TASK INSTRUCTIONS
Keep every line in which "September" occurs and drop the rest of the data.

Records from a data source:
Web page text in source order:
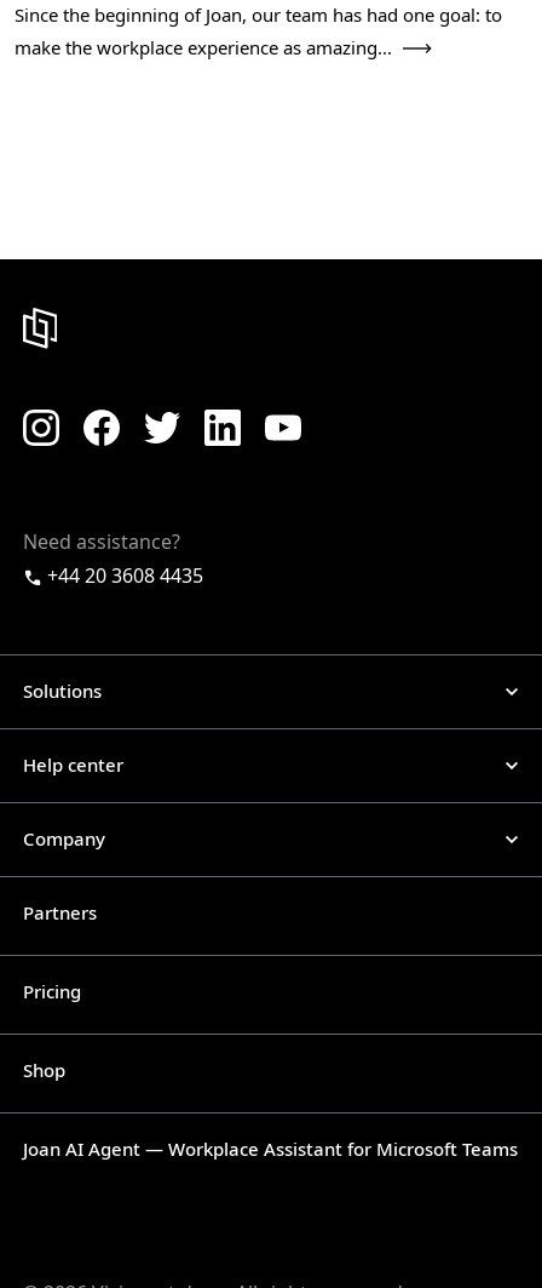
Since the beginning of Joan, our team has had one goal: to
make the workplace experience as amazing...
Need assistance?
+44 20 3608 4435
Solutions
Help center
Company
Partners
Pricing
Shop
Joan AI Agent — Workplace Assistant for Microsoft Teams
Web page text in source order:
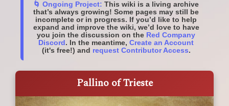
🌀 Ongoing Project: This wiki is a living archive
that’s always growing! Some pages may still be
incomplete or in progress. If you’d like to help
expand and improve the wiki, we’d love to have
you join the discussion on the Red Company
Discord . In the meantime, Create an Account
(it's free!) and request Contributor Access.
Pallino of Trieste
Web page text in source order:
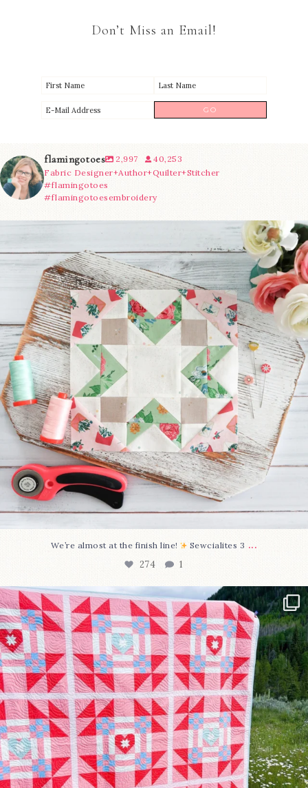
Don’t Miss an Email!
flamingotoes 2,997
40,253
Fabric Designer+Author+Quilter+Stitcher
#flamingotoes
#flamingotoesembroidery
We’re almost at the finish line! Sewcialites 3...
274 1
We’re almost at the finish line! Sewcialites 3 ...
274 1
Have you seen @lizataylorhandmade`s latest...
103 2
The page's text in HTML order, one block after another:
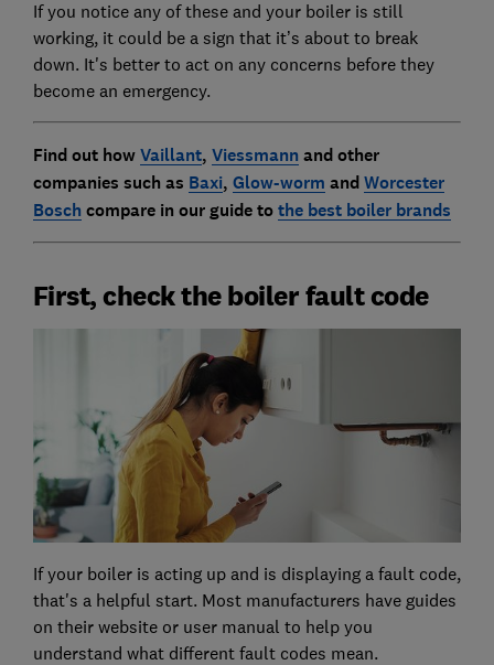
If you notice any of these and your boiler is still
working, it could be a sign that it’s about to break
down. It's better to act on any concerns before they
become an emergency.
Find out howVaillant, Viessmann and other
companies such as Baxi, Glow-worm andWorcester
Bosch compare in our guide tothe best boiler brands
First, check the boiler fault code
If your boiler is acting up and is displaying a fault code,
that's a helpful start. Most manufacturers have guides
on their website or user manual to help you
understand what different fault codes mean.
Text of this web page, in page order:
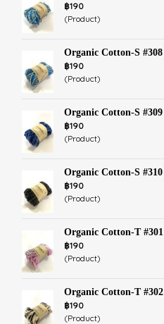
฿190
(Product)
Organic Cotton-S #308
฿190
(Product)
Organic Cotton-S #309
฿190
(Product)
Organic Cotton-S #310
฿190
(Product)
Organic Cotton-T #301
฿190
(Product)
Organic Cotton-T #302
฿190
(Product)
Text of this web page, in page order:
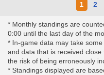
1 2
* Monthly standings are
0:00 until the last day of the
* In-game data may take
and data that is received
the risk of being erroneously
* Standings displayed are
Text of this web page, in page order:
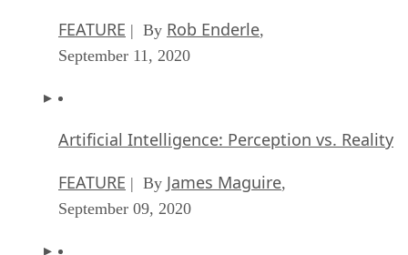
FEATURE | By Rob Enderle,
September 11, 2020
Artificial Intelligence: Perception vs. Reality
FEATURE | By James Maguire,
September 09, 2020
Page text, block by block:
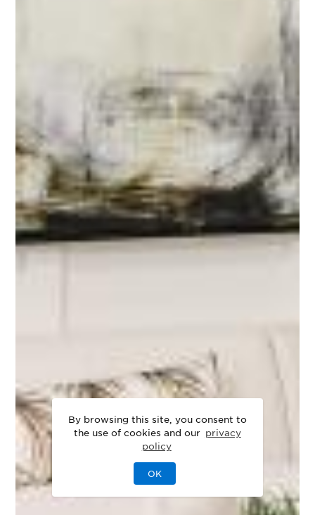
By browsing this site, you consent to
the use of cookies and our privacy
policy
OK
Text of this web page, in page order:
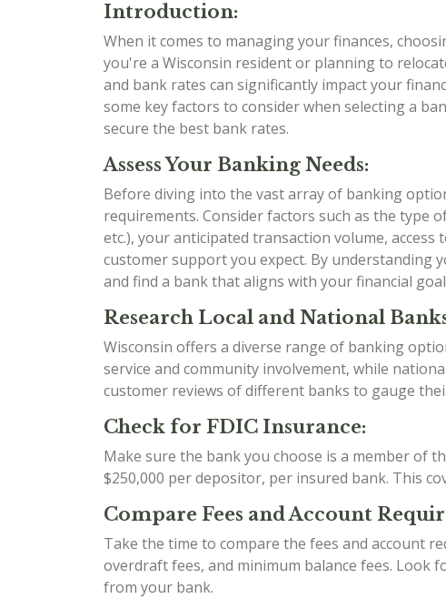
Introduction:
When it comes to managing your finances,
you're a Wisconsin resident or planning to
and bank rates can significantly impact your
some key factors to consider when selecting a
secure the best bank rates.
Assess Your Banking Needs:
Before diving into the vast array of banking
requirements. Consider factors such as the type
etc.), your anticipated transaction volume,
customer support you expect. By understanding
and find a bank that aligns with your financial
Research Local and National
Wisconsin offers a diverse range of banking
service and community involvement, while
customer reviews of different banks to gauge
Check for FDIC Insurance:
Make sure the bank you choose is a member of
$250,000 per depositor, per insured bank. This
Compare Fees and Account
Take the time to compare the fees and account
overdraft fees, and minimum balance fees. Look
from your bank.

ANSWER TO THE PROBLEM
September 11, 2020
September 09, 2020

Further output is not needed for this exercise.